§ HOW TO COMPLETE THIS TASK:
Only the text belongs in the copy: repeat each record exactly, without pictures.

——

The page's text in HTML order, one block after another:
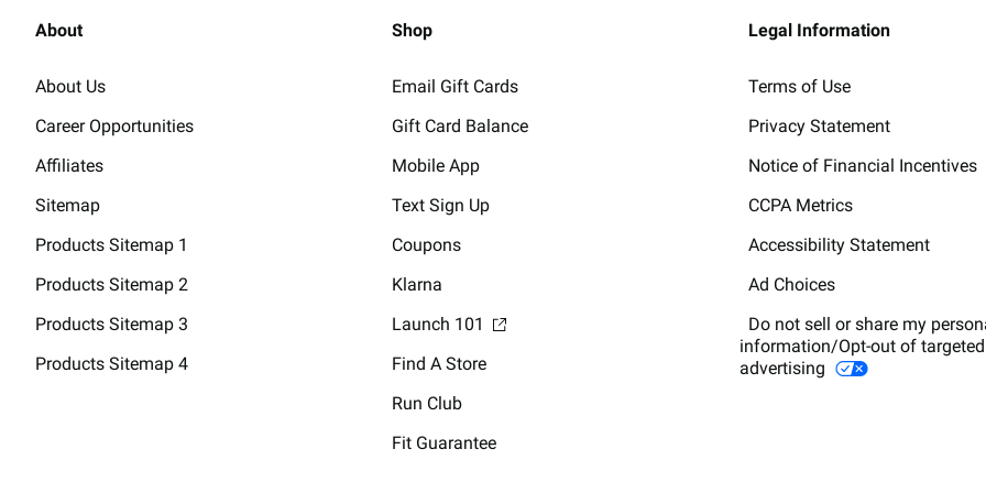
About
About Us
Career Opportunities
Affiliates
Sitemap
Products Sitemap 1
Products Sitemap 2
Products Sitemap 3
Products Sitemap 4
Shop
Email Gift Cards
Gift Card Balance
Mobile App
Text Sign Up
Coupons
Klarna
Launch 101
Find A Store
Run Club
Fit Guarantee
Legal Information
Terms of Use
Privacy Statement
Notice of Financial Incentives
CCPA Metrics
Accessibility Statement
Ad Choices
Do not sell or share my
information/Opt-out of targeted
advertising
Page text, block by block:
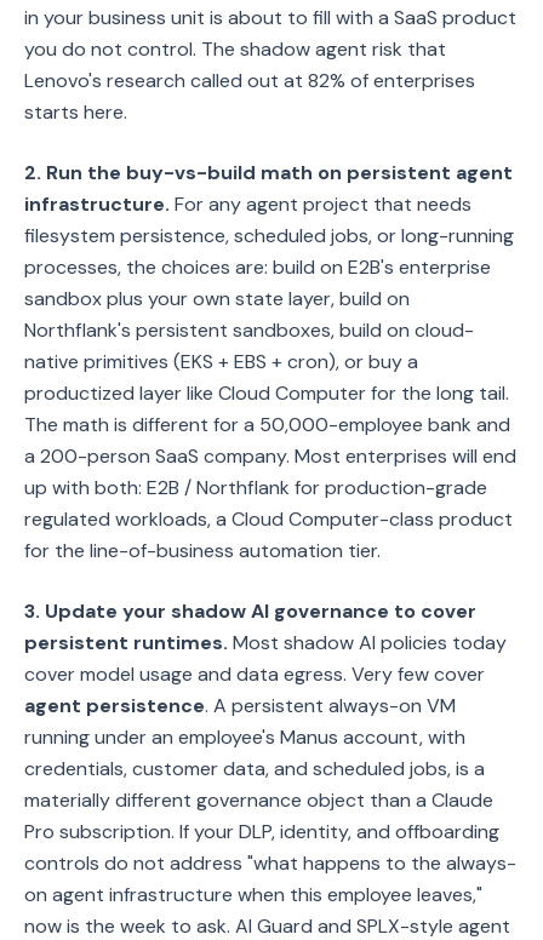
in your business unit is about to fill with a SaaS product
you do not control. The shadow agent risk that
Lenovo's research called out at 82% of enterprises
starts here.
2. Run the buy-vs-build math on persistent agent
infrastructure. For any agent project that needs
filesystem persistence, scheduled jobs, or long-running
processes, the choices are: build on E2B's enterprise
sandbox plus your own state layer, build on
Northflank's persistent sandboxes, build on cloud-
native primitives (EKS + EBS + cron), or buy a
productized layer like Cloud Computer for the long tail.
The math is different for a 50,000-employee bank and
a 200-person SaaS company. Most enterprises will end
up with both: E2B / Northflank for production-grade
regulated workloads, a Cloud Computer-class product
for the line-of-business automation tier.
3. Update your shadow AI governance to cover
persistent runtimes. Most shadow AI policies today
cover model usage and data egress. Very few cover
agent persistence. A persistent always-on VM
running under an employee's Manus account, with
credentials, customer data, and scheduled jobs, is a
materially different governance object than a Claude
Pro subscription. If your DLP, identity, and offboarding
controls do not address "what happens to the always-
on agent infrastructure when this employee leaves,"
now is the week to ask. AI Guard and SPLX-style agent
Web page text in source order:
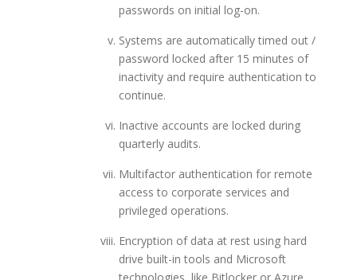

——

§ OUTPUT OF THE EXERCISE:
The page's text in HTML order, one block after another:
About
About Us
Career Opportunities
Affiliates
Sitemap
Products Sitemap 1
Products Sitemap 2
Products Sitemap 3
Products Sitemap 4
Shop
Email Gift Cards
Gift Card Balance
Mobile App
Text Sign Up
Coupons
Klarna
Launch 101
Find A Store
Run Club
Fit Guarantee
Legal Information
Terms of Use
Privacy Statement
Notice of Financial Incentives
CCPA Metrics
Accessibility Statement
Ad Choices
Do not sell or share my
information/Opt-out of targeted
advertising
Page text, block by block:
in your business unit is about to fill with a SaaS product
you do not control. The shadow agent risk that
Lenovo's research called out at 82% of enterprises
starts here.
2. Run the buy-vs-build math on persistent agent
infrastructure. For any agent project that needs
filesystem persistence, scheduled jobs, or long-running
processes, the choices are: build on E2B's enterprise
sandbox plus your own state layer, build on
Northflank's persistent sandboxes, build on cloud-
native primitives (EKS + EBS + cron), or buy a
productized layer like Cloud Computer for the long tail.
The math is different for a 50,000-employee bank and
a 200-person SaaS company. Most enterprises will end
up with both: E2B / Northflank for production-grade
regulated workloads, a Cloud Computer-class product
for the line-of-business automation tier.
3. Update your shadow AI governance to cover
persistent runtimes. Most shadow AI policies today
cover model usage and data egress. Very few cover
agent persistence. A persistent always-on VM
running under an employee's Manus account, with
credentials, customer data, and scheduled jobs, is a
materially different governance object than a Claude
Pro subscription. If your DLP, identity, and offboarding
controls do not address "what happens to the always-
on agent infrastructure when this employee leaves,"
now is the week to ask. AI Guard and SPLX-style agent
Web page text in source order:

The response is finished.